### Problem to solve
Copy the data that follows exactly, and include none of its images.

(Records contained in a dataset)

--- START ---

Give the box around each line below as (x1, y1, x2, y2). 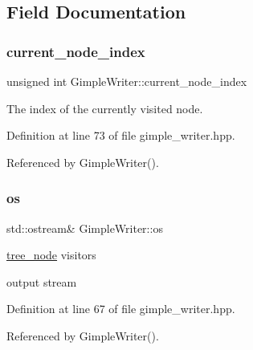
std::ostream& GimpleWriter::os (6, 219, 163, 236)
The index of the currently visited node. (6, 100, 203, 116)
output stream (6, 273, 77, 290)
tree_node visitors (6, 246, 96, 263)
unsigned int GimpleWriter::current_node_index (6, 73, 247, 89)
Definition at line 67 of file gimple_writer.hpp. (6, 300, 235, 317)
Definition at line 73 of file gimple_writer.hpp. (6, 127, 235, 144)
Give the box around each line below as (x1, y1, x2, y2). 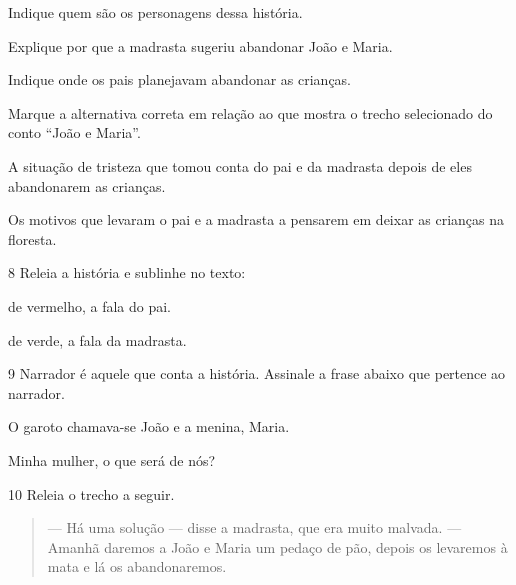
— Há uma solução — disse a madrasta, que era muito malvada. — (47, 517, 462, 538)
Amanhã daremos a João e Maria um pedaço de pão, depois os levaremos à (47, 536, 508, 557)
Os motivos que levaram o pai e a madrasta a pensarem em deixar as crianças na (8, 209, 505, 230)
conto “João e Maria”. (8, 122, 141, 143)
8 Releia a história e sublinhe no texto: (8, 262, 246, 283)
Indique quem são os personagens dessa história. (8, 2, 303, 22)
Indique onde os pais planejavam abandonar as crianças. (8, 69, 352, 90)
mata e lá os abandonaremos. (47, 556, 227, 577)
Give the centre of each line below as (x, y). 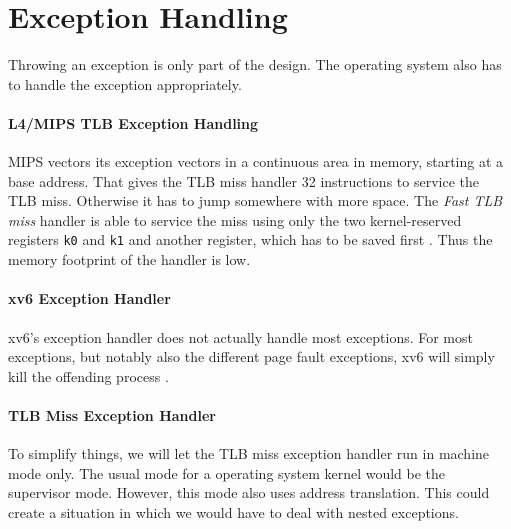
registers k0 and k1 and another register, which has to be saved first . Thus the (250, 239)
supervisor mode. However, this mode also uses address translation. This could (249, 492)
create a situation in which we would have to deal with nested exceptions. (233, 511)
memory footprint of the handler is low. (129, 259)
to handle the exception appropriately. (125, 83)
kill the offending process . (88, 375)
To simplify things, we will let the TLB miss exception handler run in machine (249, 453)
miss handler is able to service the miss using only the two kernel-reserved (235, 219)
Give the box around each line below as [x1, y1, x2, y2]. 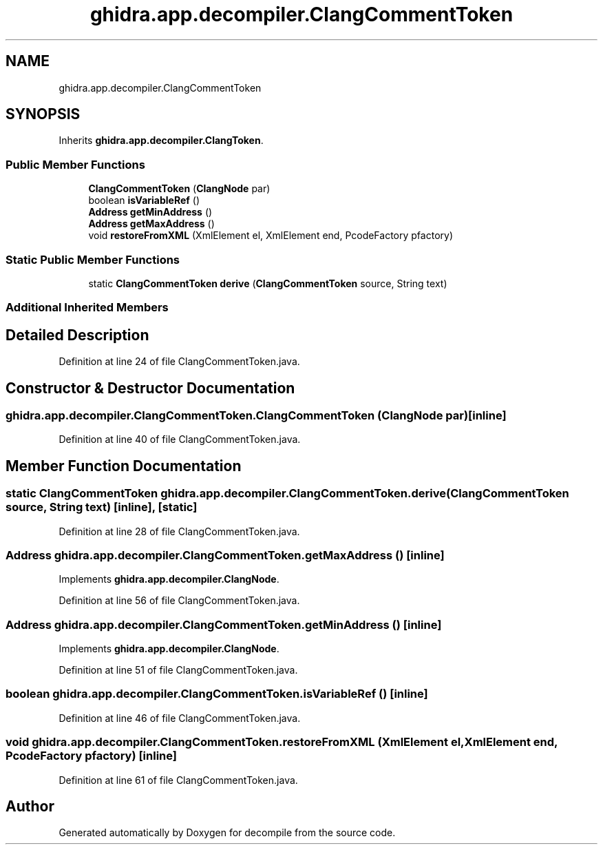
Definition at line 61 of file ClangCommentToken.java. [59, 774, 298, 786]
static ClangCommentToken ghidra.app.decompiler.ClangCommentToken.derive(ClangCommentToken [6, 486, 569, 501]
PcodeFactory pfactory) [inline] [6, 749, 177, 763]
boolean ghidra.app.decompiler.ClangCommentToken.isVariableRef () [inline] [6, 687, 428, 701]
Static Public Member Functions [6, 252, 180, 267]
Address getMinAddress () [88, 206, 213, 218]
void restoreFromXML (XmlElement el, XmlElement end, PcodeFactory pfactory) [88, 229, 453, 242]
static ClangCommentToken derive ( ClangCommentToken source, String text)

--- END ---

### Response to the task
Give the box around each line below as (x1, y1, x2, y2). 
std::ostream& GimpleWriter::os (6, 219, 163, 236)
The index of the currently visited node. (6, 100, 203, 116)
output stream (6, 273, 77, 290)
tree_node visitors (6, 246, 96, 263)
unsigned int GimpleWriter::current_node_index (6, 73, 247, 89)
Definition at line 67 of file gimple_writer.hpp. (6, 300, 235, 317)
Definition at line 73 of file gimple_writer.hpp. (6, 127, 235, 144)
Give the box around each line below as (x1, y1, x2, y2). 
— Há uma solução — disse a madrasta, que era muito malvada. — (47, 517, 462, 538)
Amanhã daremos a João e Maria um pedaço de pão, depois os levaremos à (47, 536, 508, 557)
Os motivos que levaram o pai e a madrasta a pensarem em deixar as crianças na (8, 209, 505, 230)
conto “João e Maria”. (8, 122, 141, 143)
8 Releia a história e sublinhe no texto: (8, 262, 246, 283)
Indique quem são os personagens dessa história. (8, 2, 303, 22)
Indique onde os pais planejavam abandonar as crianças. (8, 69, 352, 90)
mata e lá os abandonaremos. (47, 556, 227, 577)
Give the centre of each line below as (x, y). 
registers k0 and k1 and another register, which has to be saved first . Thus the (250, 239)
supervisor mode. However, this mode also uses address translation. This could (249, 492)
create a situation in which we would have to deal with nested exceptions. (233, 511)
memory footprint of the handler is low. (129, 259)
to handle the exception appropriately. (125, 83)
kill the offending process . (88, 375)
To simplify things, we will let the TLB miss exception handler run in machine (249, 453)
miss handler is able to service the miss using only the two kernel-reserved (235, 219)
Give the box around each line below as [x1, y1, x2, y2]. 
Definition at line 61 of file ClangCommentToken.java. [59, 774, 298, 786]
static ClangCommentToken ghidra.app.decompiler.ClangCommentToken.derive(ClangCommentToken [6, 486, 569, 501]
PcodeFactory pfactory) [inline] [6, 749, 177, 763]
boolean ghidra.app.decompiler.ClangCommentToken.isVariableRef () [inline] [6, 687, 428, 701]
Static Public Member Functions [6, 252, 180, 267]
Address getMinAddress () [88, 206, 213, 218]
void restoreFromXML (XmlElement el, XmlElement end, PcodeFactory pfactory) [88, 229, 453, 242]
static ClangCommentToken derive ( ClangCommentToken source, String text)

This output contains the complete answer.